START Available records
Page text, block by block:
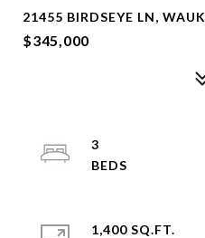
21455 BIRDSEYE LN,
$345,000
3
1,400 SQ.FT.
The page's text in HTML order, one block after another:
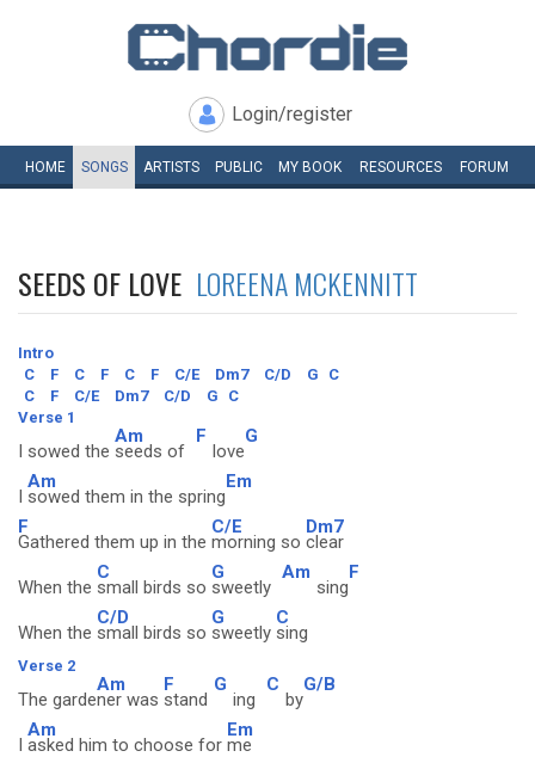
Login/register
HOME SONGS ARTISTS PUBLIC MY BOOK RESOURCES FORUM
SEEDS OF LOVE LOREENA MCKENNITT
Intro
C
F C F C F C/E Dm7 C/D G
C
C
F C/E Dm7 C/D G
C
Verse 1
I sowed the
Am
seeds of
F
love
G
I
Am
sowed them in the spring
Em
F
Gathered them up in the
C/E
morning so
Dm7
clear
When the
C
small birds so
G
sweetly
Am
sing
F
When the
C/D
small birds so
G
sweetly
C
sing
Verse 2
The garde
Am
ner was
F
stand
G
ing
C
by
G/B
I
Am
asked him to choose for
Em
me
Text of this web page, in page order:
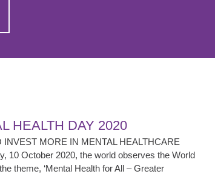
HEALTH DAY 2020
MORE IN MENTAL HEALTHCARE
10 October 2020, the world observes the World
theme, ‘Mental Health for All – Greater
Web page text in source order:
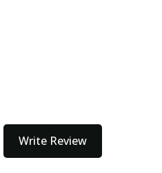
Write Review
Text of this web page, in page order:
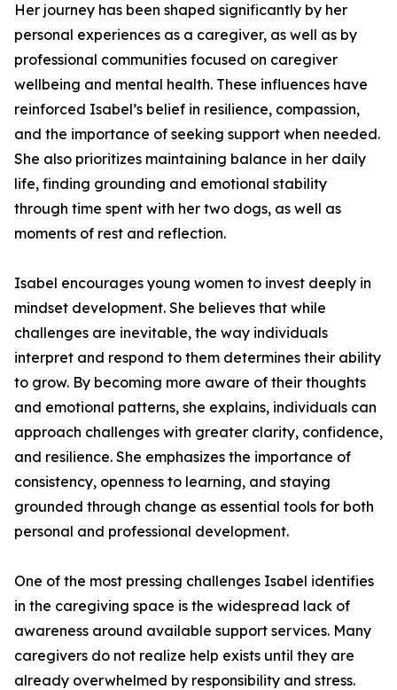
Her journey has been shaped significantly by her
personal experiences as a caregiver, as well as by
professional communities focused on caregiver
wellbeing and mental health. These influences have
reinforced Isabel’s belief in resilience, compassion,
and the importance of seeking support when needed.
She also prioritizes maintaining balance in her daily
life, finding grounding and emotional stability
through time spent with her two dogs, as well as
moments of rest and reflection.
Isabel encourages young women to invest deeply in
mindset development. She believes that while
challenges are inevitable, the way individuals
interpret and respond to them determines their ability
to grow. By becoming more aware of their thoughts
and emotional patterns, she explains, individuals can
approach challenges with greater clarity, confidence,
and resilience. She emphasizes the importance of
consistency, openness to learning, and staying
grounded through change as essential tools for both
personal and professional development.
One of the most pressing challenges Isabel identifies
in the caregiving space is the widespread lack of
awareness around available support services. Many
caregivers do not realize help exists until they are
already overwhelmed by responsibility and stress.
END Available records
• **Exercise details**
Keeping every word as it is, write out all the data and omit the pictures.

• **The answer**
Page text, block by block:
21455 BIRDSEYE LN,
$345,000
3
1,400 SQ.FT.
The page's text in HTML order, one block after another:
Login/register
HOME SONGS ARTISTS PUBLIC MY BOOK RESOURCES FORUM
SEEDS OF LOVE LOREENA MCKENNITT
Intro
C
F C F C F C/E Dm7 C/D G
C
C
F C/E Dm7 C/D G
C
Verse 1
I sowed the
Am
seeds of
F
love
G
I
Am
sowed them in the spring
Em
F
Gathered them up in the
C/E
morning so
Dm7
clear
When the
C
small birds so
G
sweetly
Am
sing
F
When the
C/D
small birds so
G
sweetly
C
sing
Verse 2
The garde
Am
ner was
F
stand
G
ing
C
by
G/B
I
Am
asked him to choose for
Em
me
Text of this web page, in page order:
HEALTH DAY 2020
MORE IN MENTAL HEALTHCARE
10 October 2020, the world observes the World
theme, ‘Mental Health for All – Greater
Web page text in source order:
Write Review
Text of this web page, in page order:
Her journey has been shaped significantly by her
personal experiences as a caregiver, as well as by
professional communities focused on caregiver
wellbeing and mental health. These influences have
reinforced Isabel’s belief in resilience, compassion,
and the importance of seeking support when needed.
She also prioritizes maintaining balance in her daily
life, finding grounding and emotional stability
through time spent with her two dogs, as well as
moments of rest and reflection.
Isabel encourages young women to invest deeply in
mindset development. She believes that while
challenges are inevitable, the way individuals
interpret and respond to them determines their ability
to grow. By becoming more aware of their thoughts
and emotional patterns, she explains, individuals can
approach challenges with greater clarity, confidence,
and resilience. She emphasizes the importance of
consistency, openness to learning, and staying
grounded through change as essential tools for both
personal and professional development.
One of the most pressing challenges Isabel identifies
in the caregiving space is the widespread lack of
awareness around available support services. Many
caregivers do not realize help exists until they are
already overwhelmed by responsibility and stress.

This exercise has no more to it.